> [Exercise instructions] Omit the pictures. Print each entry below exactly.

> [Stored data]
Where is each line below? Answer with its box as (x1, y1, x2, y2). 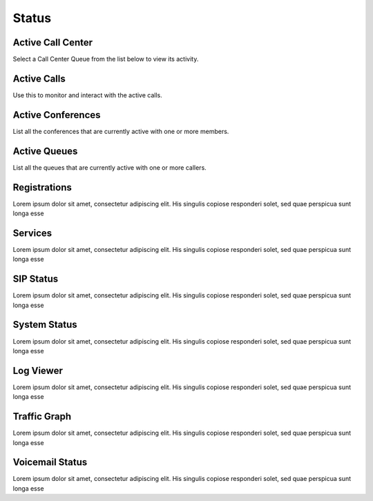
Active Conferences (12, 109, 101, 121)
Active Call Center (12, 37, 93, 48)
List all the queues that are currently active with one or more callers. (12, 163, 207, 172)
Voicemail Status (12, 456, 88, 469)
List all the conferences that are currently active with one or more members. (12, 127, 229, 135)
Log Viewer (12, 364, 64, 376)
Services (12, 227, 52, 239)
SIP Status (12, 273, 59, 285)

> [Expected answer]
Where is each line below? Answer with its box as (x1, y1, x2, y2). 
Active Conferences (12, 109, 101, 121)
Active Call Center (12, 37, 93, 48)
List all the queues that are currently active with one or more callers. (12, 163, 207, 172)
Voicemail Status (12, 456, 88, 469)
List all the conferences that are currently active with one or more members. (12, 127, 229, 135)
Log Viewer (12, 364, 64, 376)
Services (12, 227, 52, 239)
SIP Status (12, 273, 59, 285)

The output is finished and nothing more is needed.